Hollywood is nothing if not committed to ensuring a popular movie franchise can live on indefinitely. That’s made it all that more strange to have Harry Potter lay dormant since 2011’s Deathly Hallows – Part 2 wrapped up the series once and for all. Of course we’ve seen J.K. Rowling’s wizarding world sputter back to life in 2016, first with theHarry Potter and the Cursed Child stage production in London, and soon with the first of what will be five separate Fantastic Beasts and Where to Find Them films.
The announcement came straight from Rowling at a global fan event promoting the first movie, set to release November 18. “I’ve now done the plotting properly,” she promised, “so we’re pretty sure it’s going to be five movies.” She later clarified on Twitter that five movies isn’t a minimum number, rather it’s the exact roadmap for Fantastic Beasts. She’ll also be the screenwriter for the duration, and is reportedly putting the finishing touches on the screenplay for the second film in the series.
The first question that springs up in light of this news is: Do we really need five Fantastic Beasts movies? There’s certainly a strong case to be made for either side. That said, it’s tough to not have your initial reaction be an audible groan. If this was an artistic decision designed around the feeling that there was a mountain of untapped potential within the Harry Potter universe, that’d be one thing. Hell, even the presence of a Fantastic Beasts and Where to Find Them trilogy seemed like an OK idea. But five movies? That’s a financial move intent on bleeding the Potter-verse dry.
It’s worth clarifying that there’s tons of history in Rowling’s Harry Potter saga that we’ve yet to even scratch the surface of. The years leading up to the rise of Voldemort and the birth of Harry are practically begging to get filled in. We even have the setup for a showdown with the legendary dark wizard, Grindelwald, who terrorized the world for the better part of the 1930s and early-’40s.
With the star power of Eddie Redmayne as Newt Scamander leading the way, there’s little doubting the potential here. What we’re calling into question instead is the sheer breadth of a pentalogy that is operating without the source novel support the original Harry Potter movies had. Fantastic Beasts will be upstream without a paddle so to speak. More than that, it’ll be attempting to build out a new chapter of the Potter-verse with nothing more than a 40-some page fictional textbook as a basis for the story.
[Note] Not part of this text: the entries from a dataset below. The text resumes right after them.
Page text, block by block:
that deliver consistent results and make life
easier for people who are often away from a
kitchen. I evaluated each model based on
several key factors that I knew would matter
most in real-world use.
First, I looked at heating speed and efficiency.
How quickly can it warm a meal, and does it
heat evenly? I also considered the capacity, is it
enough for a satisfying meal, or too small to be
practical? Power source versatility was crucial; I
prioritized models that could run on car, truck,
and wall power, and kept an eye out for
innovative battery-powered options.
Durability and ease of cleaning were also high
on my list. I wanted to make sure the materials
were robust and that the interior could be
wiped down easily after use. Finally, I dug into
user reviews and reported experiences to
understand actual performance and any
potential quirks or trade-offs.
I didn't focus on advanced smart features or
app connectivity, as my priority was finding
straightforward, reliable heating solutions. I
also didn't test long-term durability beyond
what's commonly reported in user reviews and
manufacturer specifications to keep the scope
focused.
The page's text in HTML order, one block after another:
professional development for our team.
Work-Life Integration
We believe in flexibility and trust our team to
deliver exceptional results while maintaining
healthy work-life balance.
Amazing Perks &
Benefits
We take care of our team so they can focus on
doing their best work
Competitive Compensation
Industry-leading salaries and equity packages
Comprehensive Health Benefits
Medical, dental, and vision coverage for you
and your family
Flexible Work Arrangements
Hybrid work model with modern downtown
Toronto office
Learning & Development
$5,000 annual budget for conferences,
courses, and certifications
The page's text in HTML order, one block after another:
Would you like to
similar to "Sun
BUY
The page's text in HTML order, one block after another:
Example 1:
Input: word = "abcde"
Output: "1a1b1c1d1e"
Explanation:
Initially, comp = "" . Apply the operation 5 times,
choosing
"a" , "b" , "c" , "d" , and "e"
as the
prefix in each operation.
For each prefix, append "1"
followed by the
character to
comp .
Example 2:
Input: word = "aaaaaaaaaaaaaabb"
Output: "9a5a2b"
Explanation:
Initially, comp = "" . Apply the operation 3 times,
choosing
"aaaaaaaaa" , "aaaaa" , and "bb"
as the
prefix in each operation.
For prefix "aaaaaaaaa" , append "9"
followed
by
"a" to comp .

This leads us to the inevitable question of whether Fantastic Beasts is in fact filling a demand for the audience, or simply lining the pockets of the studio. While the two aren’t necessarily mutually exclusive, there’s something to be said for Hollywood’s propensity to continue stories that should have ended long ago for the express purpose of squeezing money out of a franchise at the expense of the overall narrative.
The one thing we can derive a fair share of hope from is the fact that J.K. Rowling will be heavily utilized from start to finish. As the one penning all five screenplays, she’ll be the primary architect of the world she herself created in the first place. The original Harry Potter films all featured a separate screenwriter who adapted Rowling’s novel to the screen. This makes Fantastic Beasts the most involved she’s ever been with any of the Harry Potter films (at least on paper). That alone is enough to at least hope for a solid opening chapter to the saga.
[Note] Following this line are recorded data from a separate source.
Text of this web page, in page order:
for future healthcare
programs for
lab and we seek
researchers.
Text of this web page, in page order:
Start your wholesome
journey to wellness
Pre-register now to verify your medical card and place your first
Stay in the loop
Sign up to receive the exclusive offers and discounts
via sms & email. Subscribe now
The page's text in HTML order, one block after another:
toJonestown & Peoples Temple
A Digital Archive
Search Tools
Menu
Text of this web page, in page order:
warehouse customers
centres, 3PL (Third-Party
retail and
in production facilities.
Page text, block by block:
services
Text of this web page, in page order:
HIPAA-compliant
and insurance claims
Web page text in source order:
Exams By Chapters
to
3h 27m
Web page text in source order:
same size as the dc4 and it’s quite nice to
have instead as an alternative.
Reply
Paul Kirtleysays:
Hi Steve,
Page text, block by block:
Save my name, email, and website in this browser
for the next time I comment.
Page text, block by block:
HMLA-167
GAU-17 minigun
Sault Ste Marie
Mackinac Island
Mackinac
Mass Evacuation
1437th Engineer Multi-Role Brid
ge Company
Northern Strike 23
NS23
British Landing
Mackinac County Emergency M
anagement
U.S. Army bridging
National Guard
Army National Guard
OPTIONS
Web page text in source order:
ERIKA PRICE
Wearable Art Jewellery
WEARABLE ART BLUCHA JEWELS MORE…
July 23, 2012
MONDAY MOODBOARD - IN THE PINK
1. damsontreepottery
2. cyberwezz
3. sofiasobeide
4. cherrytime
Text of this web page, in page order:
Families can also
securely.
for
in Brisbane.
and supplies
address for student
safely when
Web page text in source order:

Ultimately, we won’t know much until the November 18 release. But even if it’s an amazing movie worthy of its beloved source material, the fact that we still have four more of these on the docket is an exhausting prospect. People will eventually tire of the never-ending mega-franchise, and even with Star Wars planning a new movie every year for the rest of eternity, no one will be immune.
The future of the Harry Potter saga will be an interesting one to keep an eye on all the same. Fantastic Beasts and Where to Find Them isn’t short on creative talent across the board, and it’s clear that J.K. Rowling isn’t finished telling the story of the wizarding world. It’s all merely a question of when it’ll hit the inevitable point of diminishing returns. When it does, the legacy of Harry Potter will be a difficult one to assess.